**What is expected:**
In the listing that follows, how many lines include the word "economic"? Only the number is wanted.
____
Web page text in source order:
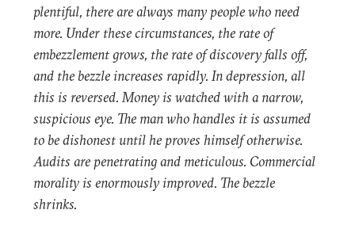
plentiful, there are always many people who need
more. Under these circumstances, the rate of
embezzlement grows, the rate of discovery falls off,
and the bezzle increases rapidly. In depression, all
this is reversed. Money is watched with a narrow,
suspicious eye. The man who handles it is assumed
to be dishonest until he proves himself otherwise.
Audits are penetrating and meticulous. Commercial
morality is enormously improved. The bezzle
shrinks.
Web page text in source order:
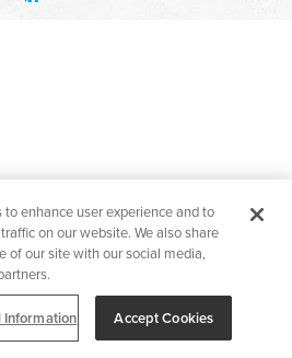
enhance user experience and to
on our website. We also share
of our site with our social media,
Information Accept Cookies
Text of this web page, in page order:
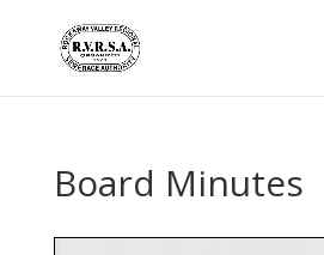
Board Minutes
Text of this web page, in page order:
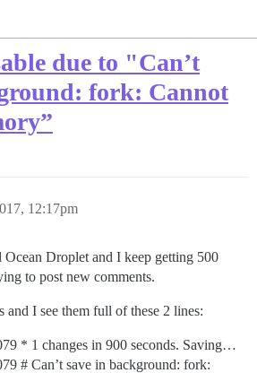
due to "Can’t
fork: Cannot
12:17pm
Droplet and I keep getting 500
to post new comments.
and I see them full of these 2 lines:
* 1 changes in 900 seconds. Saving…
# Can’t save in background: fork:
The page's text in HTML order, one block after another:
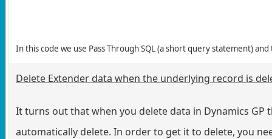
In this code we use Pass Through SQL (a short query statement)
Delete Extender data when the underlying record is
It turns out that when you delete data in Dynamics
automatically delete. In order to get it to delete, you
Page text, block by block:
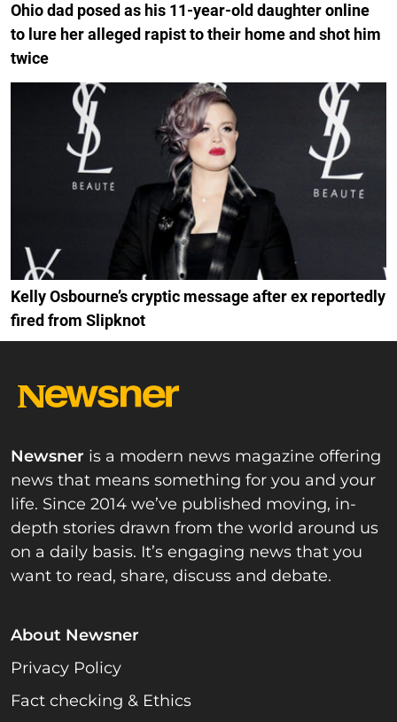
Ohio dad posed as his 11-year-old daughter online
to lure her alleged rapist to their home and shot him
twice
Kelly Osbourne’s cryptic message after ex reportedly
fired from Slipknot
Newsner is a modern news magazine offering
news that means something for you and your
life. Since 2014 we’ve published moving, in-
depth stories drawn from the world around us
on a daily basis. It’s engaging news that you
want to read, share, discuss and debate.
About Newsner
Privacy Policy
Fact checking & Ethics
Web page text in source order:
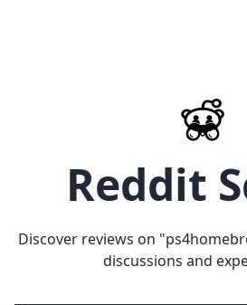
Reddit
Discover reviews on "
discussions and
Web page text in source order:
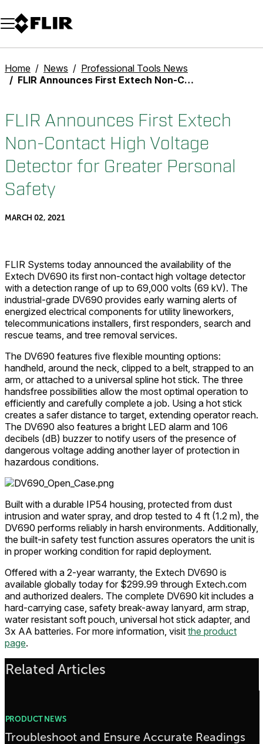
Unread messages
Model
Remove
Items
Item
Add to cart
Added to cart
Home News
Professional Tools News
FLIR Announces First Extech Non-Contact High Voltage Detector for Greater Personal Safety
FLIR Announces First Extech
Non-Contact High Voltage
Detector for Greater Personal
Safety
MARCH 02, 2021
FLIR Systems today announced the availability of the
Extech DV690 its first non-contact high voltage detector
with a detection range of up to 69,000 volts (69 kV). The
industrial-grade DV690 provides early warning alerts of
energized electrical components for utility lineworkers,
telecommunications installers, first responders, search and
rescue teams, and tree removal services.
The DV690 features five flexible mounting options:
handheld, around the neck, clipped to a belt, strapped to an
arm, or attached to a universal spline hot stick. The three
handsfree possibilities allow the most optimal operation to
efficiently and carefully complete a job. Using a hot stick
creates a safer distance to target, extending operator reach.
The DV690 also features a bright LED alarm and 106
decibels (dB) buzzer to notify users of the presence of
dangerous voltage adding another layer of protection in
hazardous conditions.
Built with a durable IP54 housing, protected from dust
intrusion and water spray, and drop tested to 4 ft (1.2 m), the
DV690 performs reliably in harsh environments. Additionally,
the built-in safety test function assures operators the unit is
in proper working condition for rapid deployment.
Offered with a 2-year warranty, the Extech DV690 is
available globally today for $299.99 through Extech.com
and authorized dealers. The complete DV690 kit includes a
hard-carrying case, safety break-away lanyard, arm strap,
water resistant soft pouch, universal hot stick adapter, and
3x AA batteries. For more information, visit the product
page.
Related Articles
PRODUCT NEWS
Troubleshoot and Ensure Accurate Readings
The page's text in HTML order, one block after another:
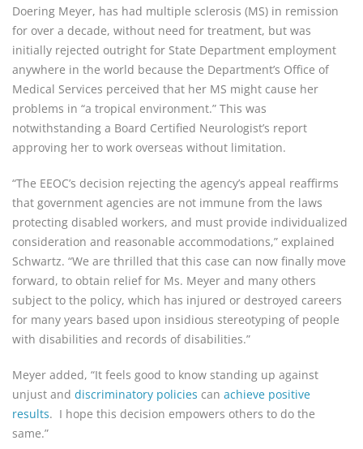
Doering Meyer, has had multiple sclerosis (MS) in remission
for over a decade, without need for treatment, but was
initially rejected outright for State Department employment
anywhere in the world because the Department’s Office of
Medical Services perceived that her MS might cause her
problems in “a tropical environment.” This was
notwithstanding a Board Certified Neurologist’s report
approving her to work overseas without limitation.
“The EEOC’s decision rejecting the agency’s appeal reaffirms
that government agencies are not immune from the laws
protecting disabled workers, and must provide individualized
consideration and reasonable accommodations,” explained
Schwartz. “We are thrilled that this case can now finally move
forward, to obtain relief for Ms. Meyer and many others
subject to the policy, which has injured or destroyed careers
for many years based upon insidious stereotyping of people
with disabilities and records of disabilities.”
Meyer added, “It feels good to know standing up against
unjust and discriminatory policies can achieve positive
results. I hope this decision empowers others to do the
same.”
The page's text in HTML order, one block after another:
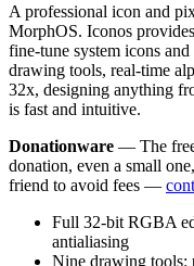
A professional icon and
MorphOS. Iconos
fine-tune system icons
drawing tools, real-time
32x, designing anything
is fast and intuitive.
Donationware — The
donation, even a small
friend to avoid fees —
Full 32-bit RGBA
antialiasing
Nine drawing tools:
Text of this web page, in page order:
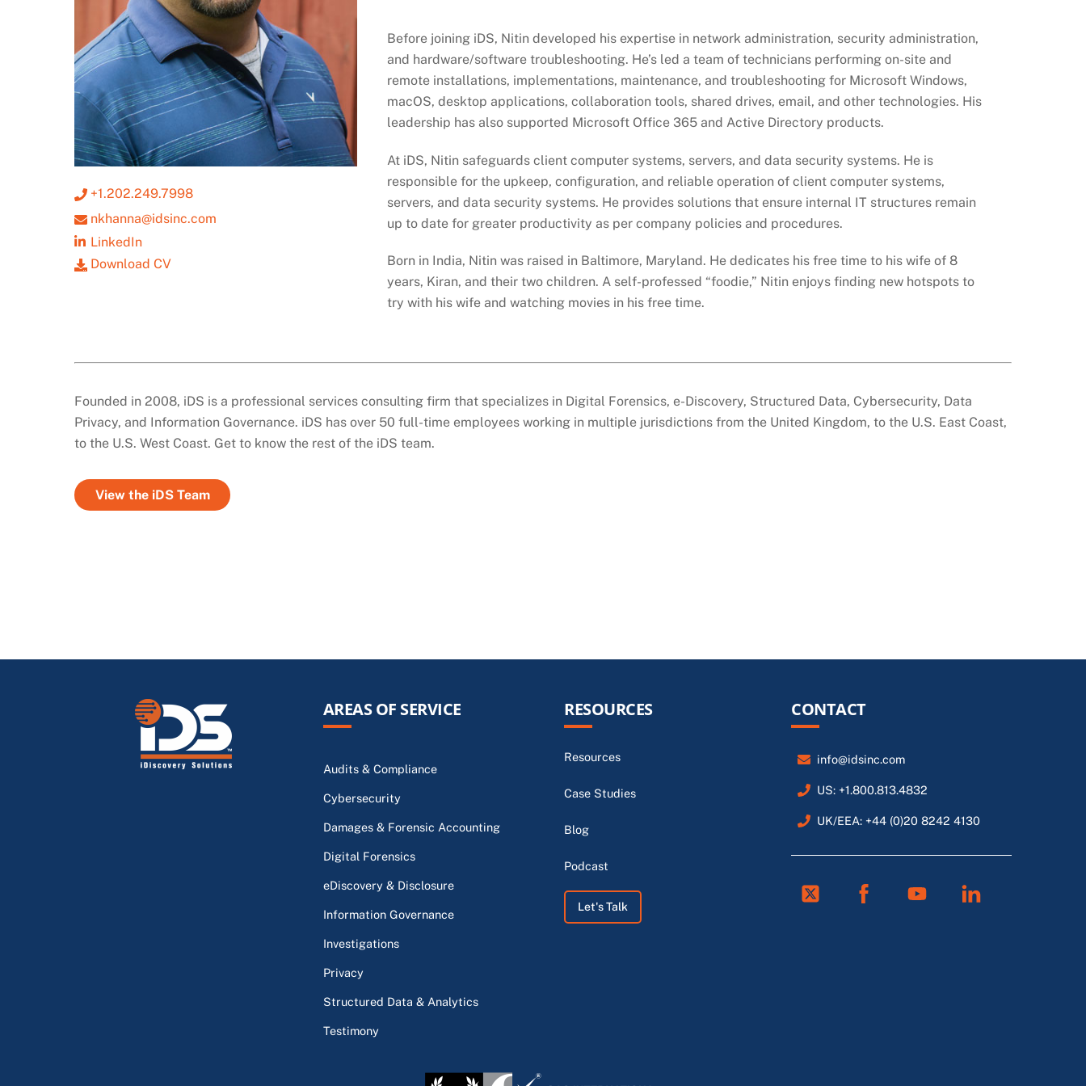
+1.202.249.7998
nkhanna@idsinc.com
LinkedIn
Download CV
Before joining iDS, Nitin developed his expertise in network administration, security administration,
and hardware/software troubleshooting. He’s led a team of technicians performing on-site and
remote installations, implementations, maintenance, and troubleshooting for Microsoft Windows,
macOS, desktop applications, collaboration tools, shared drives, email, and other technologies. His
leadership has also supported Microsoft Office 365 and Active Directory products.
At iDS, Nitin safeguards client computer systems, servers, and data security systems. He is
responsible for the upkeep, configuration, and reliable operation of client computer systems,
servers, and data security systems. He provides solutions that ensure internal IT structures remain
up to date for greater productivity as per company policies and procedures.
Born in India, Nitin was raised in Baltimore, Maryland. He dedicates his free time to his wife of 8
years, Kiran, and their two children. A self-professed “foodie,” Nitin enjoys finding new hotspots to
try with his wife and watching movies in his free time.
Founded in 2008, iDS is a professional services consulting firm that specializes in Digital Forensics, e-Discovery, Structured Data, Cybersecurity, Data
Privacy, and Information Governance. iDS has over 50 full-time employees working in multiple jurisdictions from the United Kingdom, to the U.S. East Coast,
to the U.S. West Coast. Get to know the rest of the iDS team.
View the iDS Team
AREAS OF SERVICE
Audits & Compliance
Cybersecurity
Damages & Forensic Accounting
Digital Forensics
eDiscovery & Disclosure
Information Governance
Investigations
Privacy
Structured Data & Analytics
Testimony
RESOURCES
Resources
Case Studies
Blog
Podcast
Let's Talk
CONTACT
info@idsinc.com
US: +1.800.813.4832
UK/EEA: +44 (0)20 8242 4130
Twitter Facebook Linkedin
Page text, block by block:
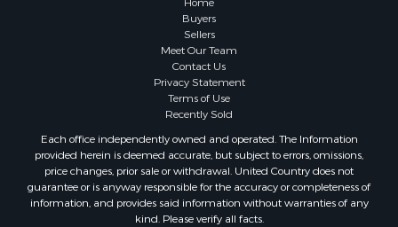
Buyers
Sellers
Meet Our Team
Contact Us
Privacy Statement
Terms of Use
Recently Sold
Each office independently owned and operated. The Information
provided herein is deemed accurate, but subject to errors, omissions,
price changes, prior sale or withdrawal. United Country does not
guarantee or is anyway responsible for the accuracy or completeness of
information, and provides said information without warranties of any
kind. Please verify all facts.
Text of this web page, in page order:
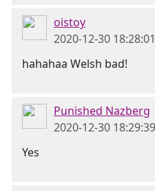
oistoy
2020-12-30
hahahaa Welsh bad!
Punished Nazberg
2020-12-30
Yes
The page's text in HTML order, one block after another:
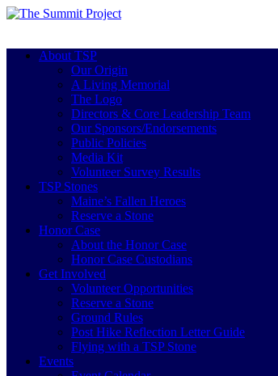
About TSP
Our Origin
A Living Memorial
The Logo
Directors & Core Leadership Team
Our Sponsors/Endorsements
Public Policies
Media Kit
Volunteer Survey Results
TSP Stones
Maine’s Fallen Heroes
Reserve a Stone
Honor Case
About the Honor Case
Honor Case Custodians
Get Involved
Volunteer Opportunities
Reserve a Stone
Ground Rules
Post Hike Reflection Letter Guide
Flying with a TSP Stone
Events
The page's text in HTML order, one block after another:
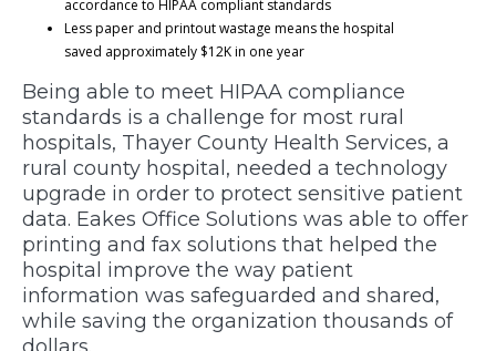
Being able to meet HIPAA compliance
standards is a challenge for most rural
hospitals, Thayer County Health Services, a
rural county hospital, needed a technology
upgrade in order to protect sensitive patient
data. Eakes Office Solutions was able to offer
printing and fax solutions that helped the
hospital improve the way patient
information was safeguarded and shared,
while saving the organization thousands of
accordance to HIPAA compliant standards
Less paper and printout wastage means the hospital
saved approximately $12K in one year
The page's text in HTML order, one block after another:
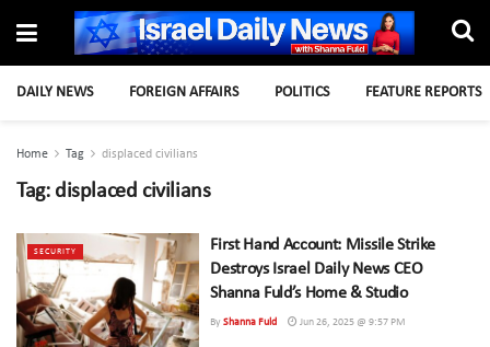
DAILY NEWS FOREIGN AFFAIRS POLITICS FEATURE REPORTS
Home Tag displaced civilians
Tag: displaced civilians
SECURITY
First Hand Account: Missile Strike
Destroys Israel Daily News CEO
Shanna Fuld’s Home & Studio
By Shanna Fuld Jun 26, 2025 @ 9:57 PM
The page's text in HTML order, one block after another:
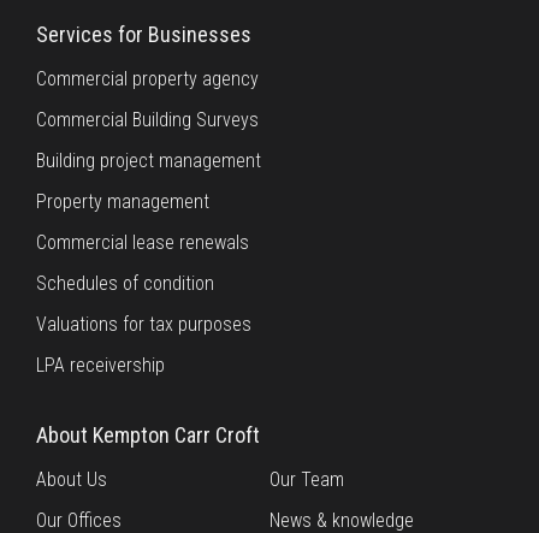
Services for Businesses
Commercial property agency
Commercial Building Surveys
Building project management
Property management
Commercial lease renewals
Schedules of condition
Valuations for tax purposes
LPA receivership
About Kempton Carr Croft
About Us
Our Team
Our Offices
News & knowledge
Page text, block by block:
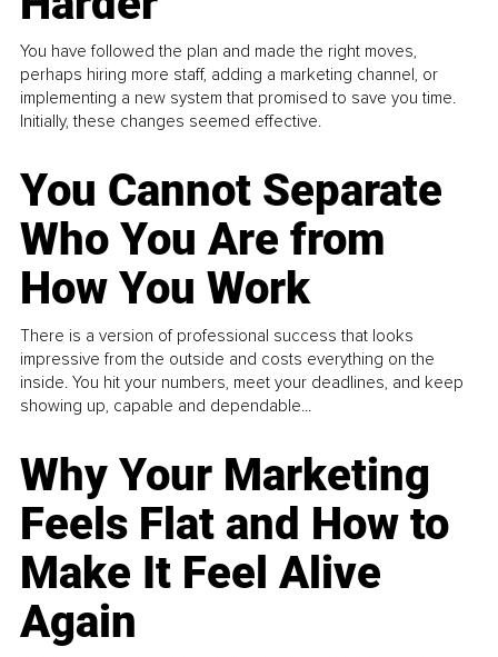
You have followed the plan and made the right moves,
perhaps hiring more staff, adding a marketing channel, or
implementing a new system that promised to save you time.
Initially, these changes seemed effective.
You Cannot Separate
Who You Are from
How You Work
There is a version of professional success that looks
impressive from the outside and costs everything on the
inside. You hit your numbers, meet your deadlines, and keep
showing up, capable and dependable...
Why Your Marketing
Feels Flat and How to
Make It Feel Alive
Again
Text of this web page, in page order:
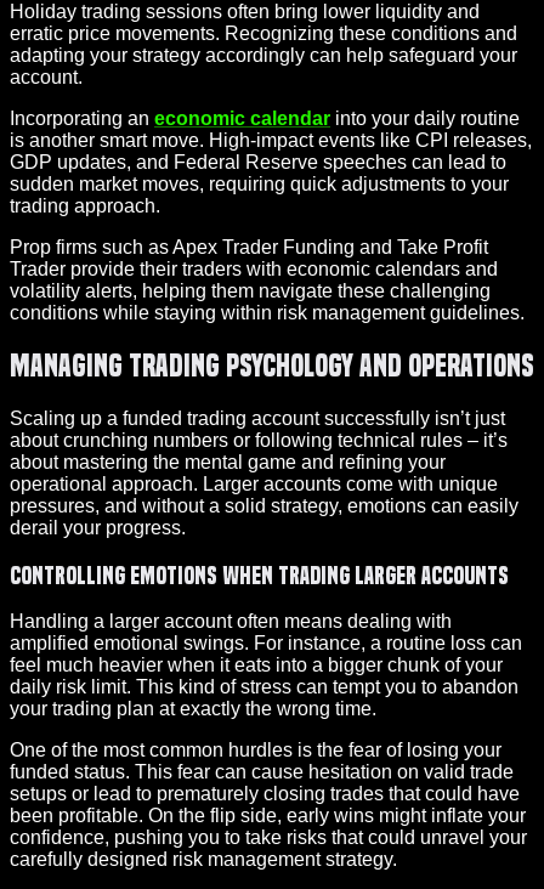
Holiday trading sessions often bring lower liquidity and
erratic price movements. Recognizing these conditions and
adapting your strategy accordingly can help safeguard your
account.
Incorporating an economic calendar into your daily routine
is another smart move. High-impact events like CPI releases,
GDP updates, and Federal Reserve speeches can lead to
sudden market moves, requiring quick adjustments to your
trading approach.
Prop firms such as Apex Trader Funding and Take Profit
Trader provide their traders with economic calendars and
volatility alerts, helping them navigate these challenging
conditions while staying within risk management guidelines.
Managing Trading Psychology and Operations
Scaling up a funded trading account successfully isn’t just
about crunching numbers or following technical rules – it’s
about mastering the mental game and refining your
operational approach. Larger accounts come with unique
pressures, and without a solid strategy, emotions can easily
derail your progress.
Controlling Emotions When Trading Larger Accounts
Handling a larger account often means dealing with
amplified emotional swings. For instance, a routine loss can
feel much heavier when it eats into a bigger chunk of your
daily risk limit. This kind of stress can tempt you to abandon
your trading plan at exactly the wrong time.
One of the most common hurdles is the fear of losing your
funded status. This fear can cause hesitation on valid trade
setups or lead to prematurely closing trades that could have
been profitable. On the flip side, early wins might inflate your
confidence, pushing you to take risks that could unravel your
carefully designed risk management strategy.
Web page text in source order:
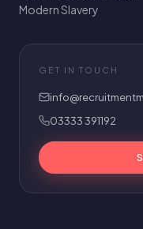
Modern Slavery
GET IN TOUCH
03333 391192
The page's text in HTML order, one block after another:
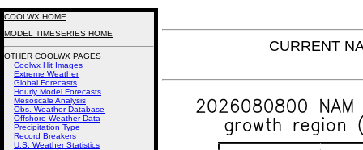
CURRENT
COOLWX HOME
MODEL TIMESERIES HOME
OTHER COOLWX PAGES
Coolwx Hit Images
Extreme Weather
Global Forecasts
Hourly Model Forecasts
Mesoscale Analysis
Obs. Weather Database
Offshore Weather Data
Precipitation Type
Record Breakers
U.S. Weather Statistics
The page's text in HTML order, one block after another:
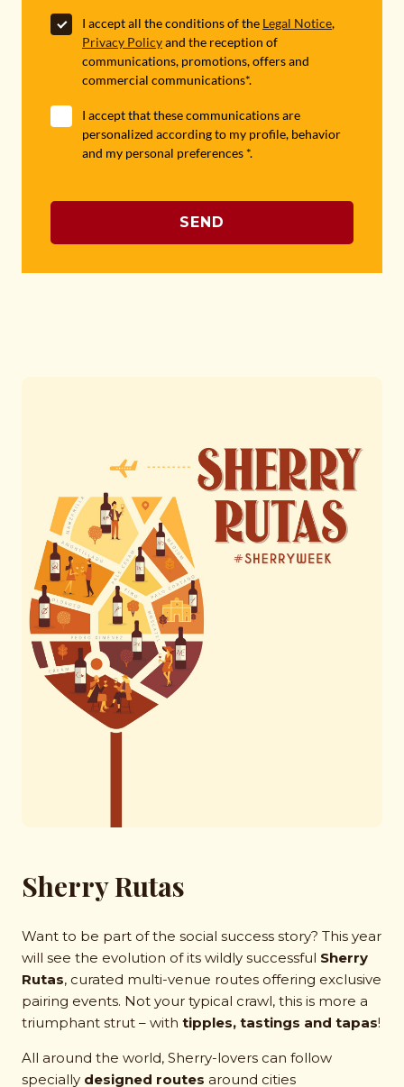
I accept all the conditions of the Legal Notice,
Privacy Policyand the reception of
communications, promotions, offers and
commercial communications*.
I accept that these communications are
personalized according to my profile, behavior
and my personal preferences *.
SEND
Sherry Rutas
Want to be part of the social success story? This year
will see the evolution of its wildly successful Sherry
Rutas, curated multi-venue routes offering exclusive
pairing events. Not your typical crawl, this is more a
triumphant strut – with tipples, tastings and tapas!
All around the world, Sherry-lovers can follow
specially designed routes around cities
____
**Expected output:**
2